Supplied data ->

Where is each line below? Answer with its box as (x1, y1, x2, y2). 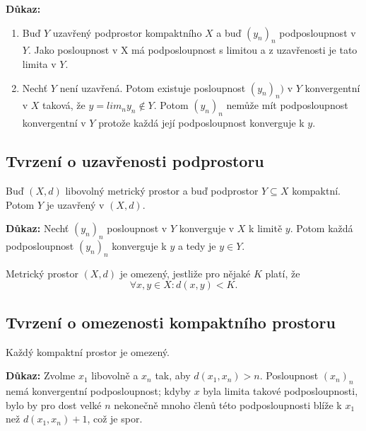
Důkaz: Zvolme (6, 368, 76, 383)
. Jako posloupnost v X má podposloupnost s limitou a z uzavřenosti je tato (28, 42, 358, 57)
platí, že (265, 265, 300, 280)
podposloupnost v (279, 25, 356, 40)
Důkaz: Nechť (6, 221, 69, 236)
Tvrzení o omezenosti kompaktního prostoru (6, 311, 336, 333)
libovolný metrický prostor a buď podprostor (65, 183, 259, 197)
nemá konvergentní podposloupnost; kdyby (6, 383, 191, 398)

Exercise aim -> Without including any pictures, output all the entries above exactly.

Completed task ->
Where is each line below? Answer with its box as (x1, y1, x2, y2). 
Důkaz: Zvolme (6, 368, 76, 383)
. Jako posloupnost v X má podposloupnost s limitou a z uzavřenosti je tato (28, 42, 358, 57)
platí, že (265, 265, 300, 280)
podposloupnost v (279, 25, 356, 40)
Důkaz: Nechť (6, 221, 69, 236)
Tvrzení o omezenosti kompaktního prostoru (6, 311, 336, 333)
libovolný metrický prostor a buď podprostor (65, 183, 259, 197)
nemá konvergentní podposloupnost; kdyby (6, 383, 191, 398)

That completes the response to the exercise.